In the early seventies, while Newton advocated for doubling down on food and educational programs and leaving the threat of armed insurrection behind, Cleaver continued to argue for outright armed confrontation with the white man. Their disagreements spilled into public, coming to a head when the two both appeared as guests on a radio program in 1971. Newton claimed that he was expelling Cleaver (and the international wing of the Panthers that he ran in exile) from the group; according to Bobby Seale, the group’s rank and file became demoralized, unsure of whom the follow. Soon, those ranks began to thin for the first time since 1966.

Cleaver’s more militant faction, joined by white radicals such as those in the Weather Underground, continued to preach revolutionary rhetoric, but such an uprising remained impossible. The incidents of political violence that punctuated the era—shootings, bombings, and the occasional robbery—remain unconvincing markers of a larger revolution that never came. Meanwhile, Newton’s wing of the party, focussed on “survival programs pending revolution,” became more circumspect. In Joshua Bloom and Waldo Martin’s celebrated history of the Panthers, “Black Against Empire,” they estimate that sixty-five per cent of the editorials found in the organization’s newspaper in 1970 promoted “revolution now” as an attainable goal, but by 1973 less than one per cent continued to do so. Despite this change in focus, Newton proved to be an increasingly unstable leader, prone to drug abuse and violent, unhinged behavior.
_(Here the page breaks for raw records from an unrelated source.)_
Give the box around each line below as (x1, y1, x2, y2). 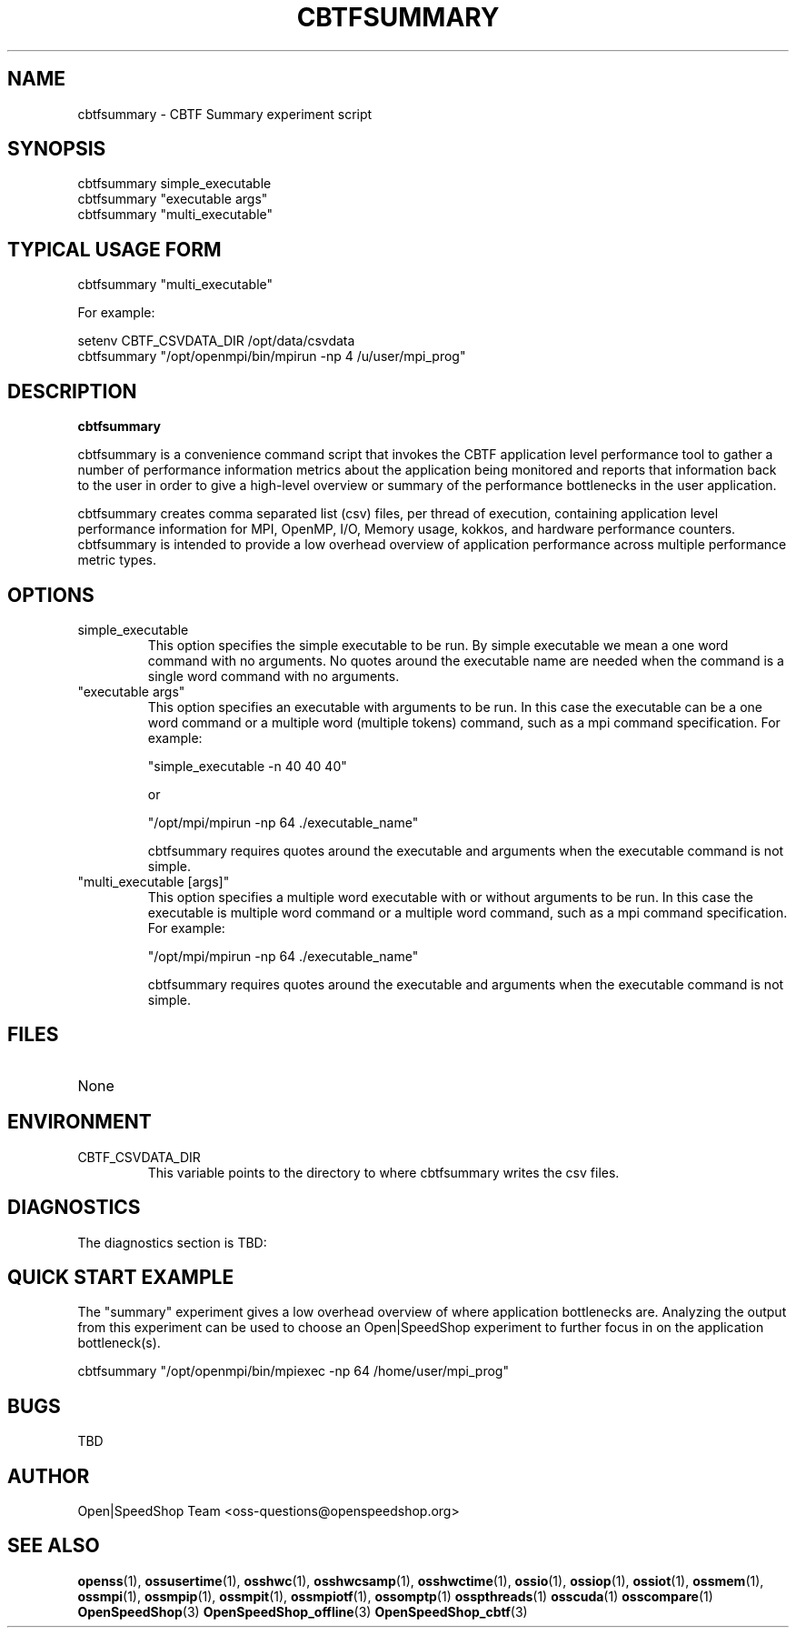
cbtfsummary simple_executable (77, 176, 272, 192)
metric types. (77, 552, 157, 568)
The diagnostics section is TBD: (77, 1234, 267, 1250)
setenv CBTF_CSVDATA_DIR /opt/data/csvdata (77, 333, 355, 349)
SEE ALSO (7, 1534, 100, 1558)
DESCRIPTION (7, 379, 137, 403)
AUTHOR (7, 1464, 90, 1488)
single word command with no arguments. (147, 667, 400, 684)
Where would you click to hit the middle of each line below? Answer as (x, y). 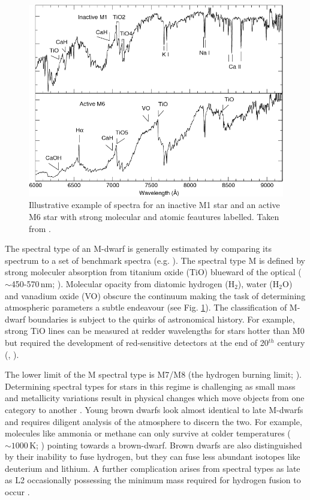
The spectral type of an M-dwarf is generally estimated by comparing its (138, 249)
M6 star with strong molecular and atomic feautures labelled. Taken (154, 217)
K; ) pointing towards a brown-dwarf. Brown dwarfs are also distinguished (166, 445)
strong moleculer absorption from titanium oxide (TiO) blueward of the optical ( (153, 272)
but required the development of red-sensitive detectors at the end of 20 (137, 342)
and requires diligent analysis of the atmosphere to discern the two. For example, (154, 421)
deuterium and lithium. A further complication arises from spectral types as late (153, 468)
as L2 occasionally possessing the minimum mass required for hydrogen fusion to (153, 480)
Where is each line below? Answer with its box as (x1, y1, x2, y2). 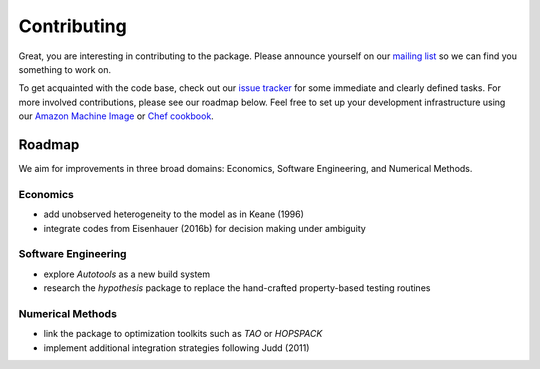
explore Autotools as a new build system (43, 268, 211, 280)
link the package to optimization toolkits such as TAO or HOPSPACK (43, 328, 323, 340)
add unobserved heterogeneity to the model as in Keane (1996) (43, 208, 305, 220)
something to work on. (18, 63, 112, 75)
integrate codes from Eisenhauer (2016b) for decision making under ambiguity (43, 222, 367, 234)
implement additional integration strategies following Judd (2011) (43, 341, 310, 354)
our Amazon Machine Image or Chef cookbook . (18, 110, 214, 122)
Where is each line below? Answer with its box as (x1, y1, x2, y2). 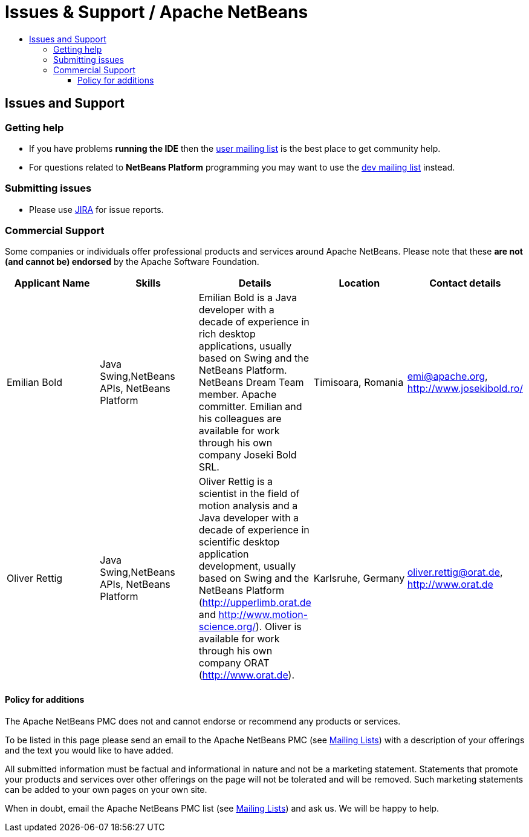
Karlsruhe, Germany (313, 572, 405, 585)
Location (339, 277, 380, 290)
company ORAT (198, 657, 270, 669)
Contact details (429, 277, 501, 290)
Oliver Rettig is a (198, 475, 273, 488)
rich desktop (198, 328, 256, 340)
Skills (135, 277, 161, 290)
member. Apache (198, 388, 277, 401)
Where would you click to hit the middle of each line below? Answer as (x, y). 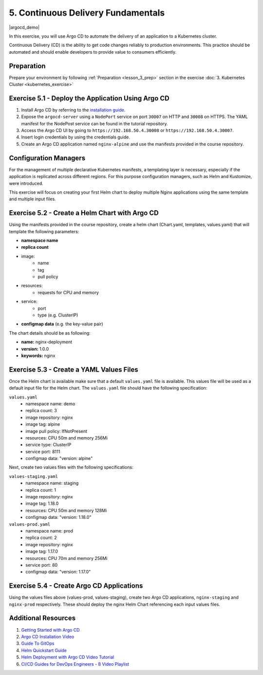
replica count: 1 (41, 490)
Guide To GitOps (38, 643)
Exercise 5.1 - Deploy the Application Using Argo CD (89, 98)
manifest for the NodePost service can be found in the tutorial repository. (94, 123)
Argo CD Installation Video (48, 636)
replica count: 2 (41, 538)
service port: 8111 (43, 452)
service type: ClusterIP (48, 445)
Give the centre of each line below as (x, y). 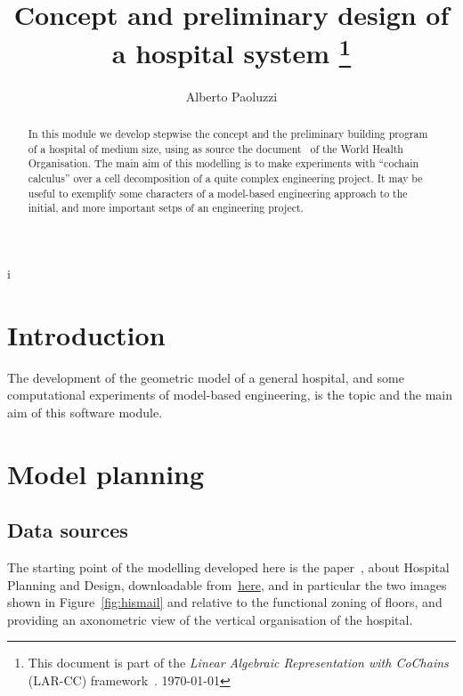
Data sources (68, 530)
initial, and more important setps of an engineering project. (166, 208)
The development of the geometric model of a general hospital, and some (206, 377)
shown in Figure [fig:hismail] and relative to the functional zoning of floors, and (225, 602)
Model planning (106, 473)
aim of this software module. (85, 412)
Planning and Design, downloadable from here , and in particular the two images (227, 584)
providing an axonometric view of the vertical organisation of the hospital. (210, 619)
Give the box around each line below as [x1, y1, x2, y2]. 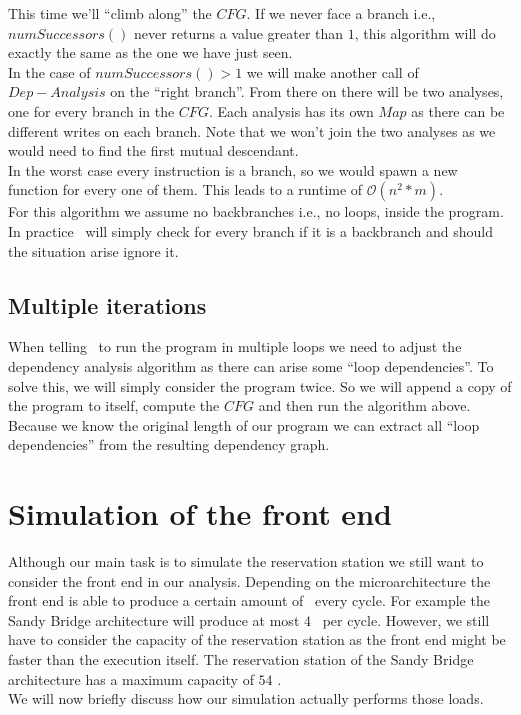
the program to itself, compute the [8, 395, 220, 416]
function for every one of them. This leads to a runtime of [8, 179, 363, 200]
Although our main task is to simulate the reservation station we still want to [8, 551, 484, 572]
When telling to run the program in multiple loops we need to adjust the [8, 336, 462, 357]
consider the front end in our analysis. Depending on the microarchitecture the [8, 570, 491, 591]
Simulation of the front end [8, 493, 392, 534]
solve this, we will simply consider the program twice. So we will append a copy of [8, 375, 512, 396]
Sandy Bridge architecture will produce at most [8, 609, 300, 630]
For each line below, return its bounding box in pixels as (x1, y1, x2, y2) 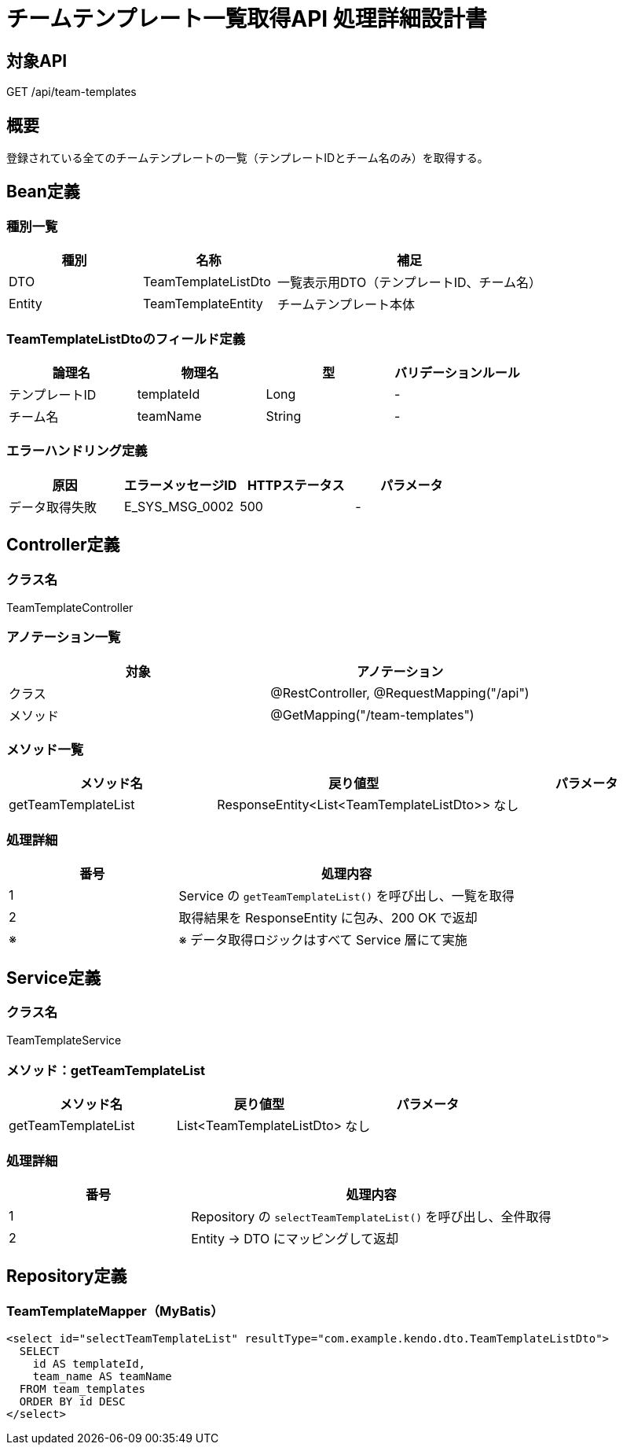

A political moment in which the Panthers’ most salient ideas would have been given a thorough vetting by our country’s legislature has never existed, but the ten-point program remains as incendiary and intellectually defensible today as it was then, especially in our era of mass incarceration and structural joblessness. In “Panther,” a movie that knows no subtlety it is not willing to discard, J. Edgar Hoover (Richard Dysart) has the ten-point program read to him by one of his agents, and then complains that the nation’s Negroes are calling for “reparations,” before giving the go-ahead on a violent crackdown of the Panthers. It’s no small irony that so much of the scholarship that went into Ta-Nehisi Coates’s celebrated essay on the subject, last summer, focussed on the housing discrimination of the era in which many of the Panthers came of age. Reparations for Housing-Wealth Usurpation doesn’t quite have the same ring as Reparations for Slavery, but it might make a more compelling case for future generations of black radicals seeking remunerative justice for the sins of the past.